§ WHAT TO WORK ON:
In the entries below, spot each line with the word "York" and copy it.

§ RECORDS SUPPLIED:
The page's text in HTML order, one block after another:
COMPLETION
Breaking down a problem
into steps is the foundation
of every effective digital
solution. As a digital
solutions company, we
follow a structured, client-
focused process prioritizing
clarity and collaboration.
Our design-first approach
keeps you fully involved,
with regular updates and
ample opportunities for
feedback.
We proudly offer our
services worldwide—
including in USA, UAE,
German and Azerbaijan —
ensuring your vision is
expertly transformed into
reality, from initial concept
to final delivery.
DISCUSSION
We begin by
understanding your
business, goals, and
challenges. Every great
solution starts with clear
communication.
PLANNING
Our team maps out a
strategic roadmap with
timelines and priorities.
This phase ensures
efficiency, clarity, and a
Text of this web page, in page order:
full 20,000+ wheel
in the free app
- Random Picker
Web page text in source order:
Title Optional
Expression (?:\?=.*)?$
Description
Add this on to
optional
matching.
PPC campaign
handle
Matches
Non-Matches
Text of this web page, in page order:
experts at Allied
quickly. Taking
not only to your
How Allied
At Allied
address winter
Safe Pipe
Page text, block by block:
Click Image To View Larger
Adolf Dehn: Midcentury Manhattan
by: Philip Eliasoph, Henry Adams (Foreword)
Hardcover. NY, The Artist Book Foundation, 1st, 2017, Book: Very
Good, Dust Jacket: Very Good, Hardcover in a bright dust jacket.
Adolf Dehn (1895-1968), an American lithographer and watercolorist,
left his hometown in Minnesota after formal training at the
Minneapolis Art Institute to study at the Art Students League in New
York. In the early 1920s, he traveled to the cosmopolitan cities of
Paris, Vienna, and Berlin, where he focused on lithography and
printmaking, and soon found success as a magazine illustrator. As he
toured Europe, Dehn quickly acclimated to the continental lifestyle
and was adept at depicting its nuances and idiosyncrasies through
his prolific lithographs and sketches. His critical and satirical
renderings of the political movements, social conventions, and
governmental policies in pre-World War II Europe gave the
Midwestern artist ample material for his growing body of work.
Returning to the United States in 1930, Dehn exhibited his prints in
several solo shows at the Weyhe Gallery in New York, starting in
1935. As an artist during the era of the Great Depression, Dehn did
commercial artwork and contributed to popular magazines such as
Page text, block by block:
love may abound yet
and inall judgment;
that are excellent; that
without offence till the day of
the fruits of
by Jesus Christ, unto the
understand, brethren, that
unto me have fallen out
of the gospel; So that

§ RESPONSE AREA:
York. In the early 1920s, he traveled to the cosmopolitan cities of
several solo shows at the Weyhe Gallery in New York, starting in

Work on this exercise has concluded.